40 of 40 people found the following review helpful:
5.0 out of 5 stars Fascinating, Cautionary Tale Of The Price Of Fame & Fortune!, August 12, 2000
By 
Barron Laycock "Labradorman" (Temple, New Hampshire United States) - See all my reviews
(HALL OF FAME REVIEWER)    (REAL NAME)   
This review is from: Lindbergh (Hardcover)
From the moment his wheels touched ground at Orly Airport in Paris in May of 1927, Charles Lindbergh's life started on an incredible second journey over which he often seemed to have little guidance or control, a whirlwind life spent in the suffocating death-grasp of public attention. In this wonderful biography by A. Scott Berg, we are invited to take this momentous ride alongside "Lucky Lindy" from his birth and early beginnings to his efforts to gain fame and recognition by becoming the first man to fly solo across the Atlantic. Yet in a way totally unanticipated by the enigmatic and somewhat naïve Lindbergh, this was only the beginning of an incredible life. For in accomplishing this spellbinding feat, to this brilliantly enterprising young man's amazement, the fame and fortune he had so eagerly sought to achieve soon took control over the direction and destiny of his life.

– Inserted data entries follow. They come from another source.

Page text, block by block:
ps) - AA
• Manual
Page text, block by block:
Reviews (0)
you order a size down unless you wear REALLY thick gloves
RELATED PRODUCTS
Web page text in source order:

This is a book full of surprising twists and turns, and the reader is led on an entertaining and exotic excursion unto the interior of a marvelously complicated man's life, as well as into the realities of the story-book romance with his beautiful young wife, the former Anne Morrow, an ambassador's daughter. Their courtship and marriage fueled the public's imagination, and they became figures that loomed larger than life in the tabloid journalism of the early 1930s. Lindbergh found himself fashioned into the first modern day media superstar, a person so celebrated and famous it sometimes seems he spent the balance of his life's energy trying to escape such attention. As a result of his own personal qualities and frailties, and his uneasy and sometimes uncomprehending place in American spotlight, he was both deified and demonized in the public press again and again.

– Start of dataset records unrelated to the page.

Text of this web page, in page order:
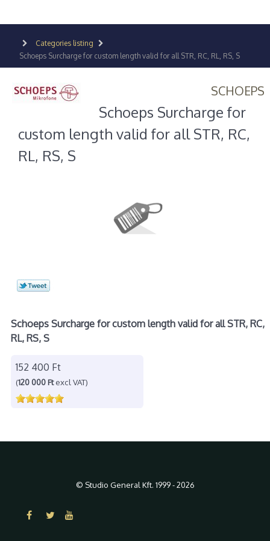
Categories listing
Schoeps Surcharge for custom length valid for all STR, RC, RL, RS, S
SCHOEPS
Schoeps Surcharge for
custom length valid for all STR, RC,
RL, RS, S
Schoeps Surcharge for custom length valid for all STR, RC,
RL, RS, S
152 400 Ft
(120 000 Ftexcl VAT)
© Studio General Kft. 1999 - 2026
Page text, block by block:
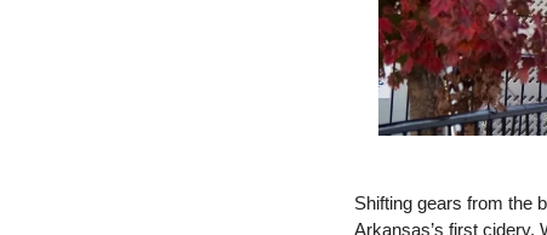
Shifting gears from the
Arkansas’s first cidery.
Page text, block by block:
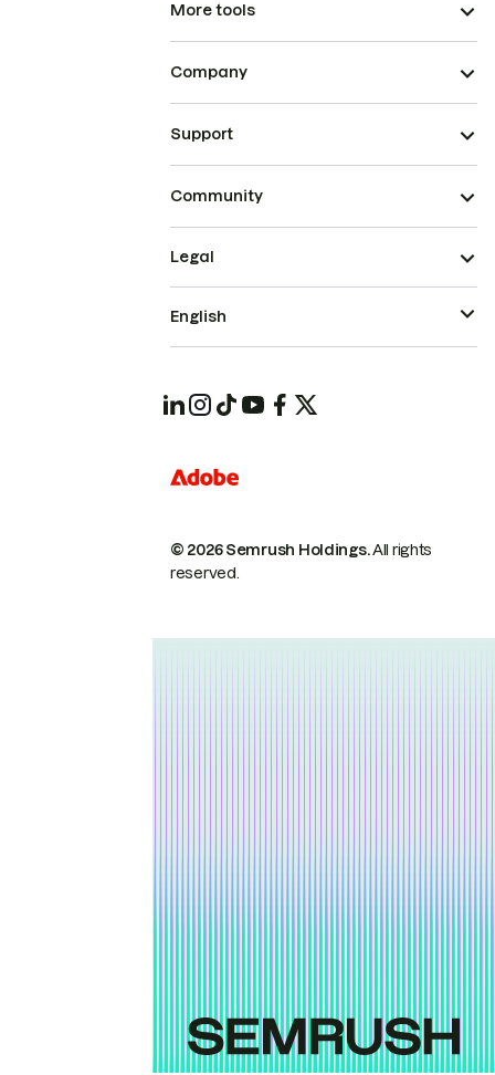
More tools
Company
Support
Community
© 2026 Semrush Holdings.All rights
reserved.
Legal
English

Each event in his all-too public personal odyssey is examined here, from the trip into fame and fortune aboard the "Spirit of Saint Louis" to his romance and marriage to Anne Morrow, from their life in the spotlight to the incredible ordeal of the kidnapping and death of their infant son, which resulted in the most celebrated and controversial trials and subsequent executions in modern American history. Berg examines the evidence of the kidnapping, which eventually led to the Lindberghs fleeing for their sanity sake on an odyssey taking them to England, an island off the coast of France, and to Nazi Germany, where Lindbergh's fascination with Hitler's regime and technical prowess led him to eventual political adventurism of his own with the "America First" movement. In unsuccessfully challenging Franklin D. Roosevelt, Lindbergh lost both his public credibility and cache, becoming vilified in the press for his questionable political views and dubious patriotism.

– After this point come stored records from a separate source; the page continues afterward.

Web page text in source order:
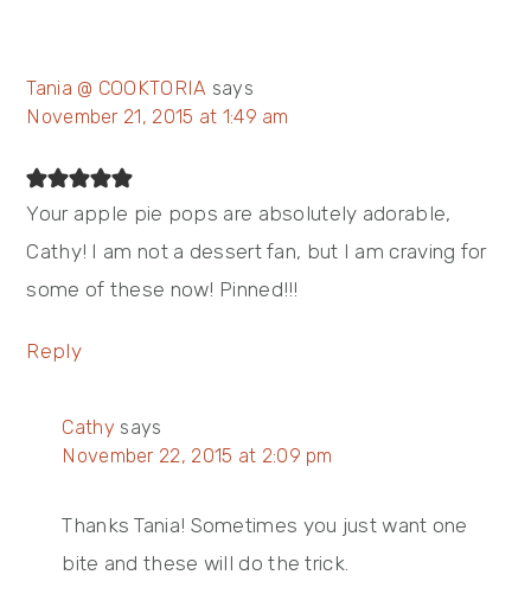
Tania @ COOKTORIA says
November 21, 2015 at 1:49 am
Your apple pie pops are absolutely adorable,
Cathy! I am not a dessert fan, but I am craving for
some of these now! Pinned!!!
Reply
Cathy says
November 22, 2015 at 2:09 pm
Thanks Tania! Sometimes you just want one
bite and these will do the trick.

When war came Lindbergh was flatly refused any active role, but eventually found himself a way into the fracas first as a commercial test pilot, and later as an unofficial pilot in the South Pacific, where he performed brilliantly as a combat pilot with over fifty missions to his credit. After the war he became involved in a number of environmental, humanitarian, and medical issues, and devoted himself to anonymous public service, purposefully hidden from popular scrutiny and public view. In his strange and eclectic odyssey, he had caught public imagination, but had kept his own complexities and personal demons hidden from view. Lindbergh is in many ways a tragic figure, a person tripped by fate into being believed as a figure bigger than life, when in fact he was unequal to the task. He was, after all, only human, and tragically so at that. This is a fascinating and entertaining book about one of the most enigmatic and puzzling figures in 20th century history. I highly recommend it.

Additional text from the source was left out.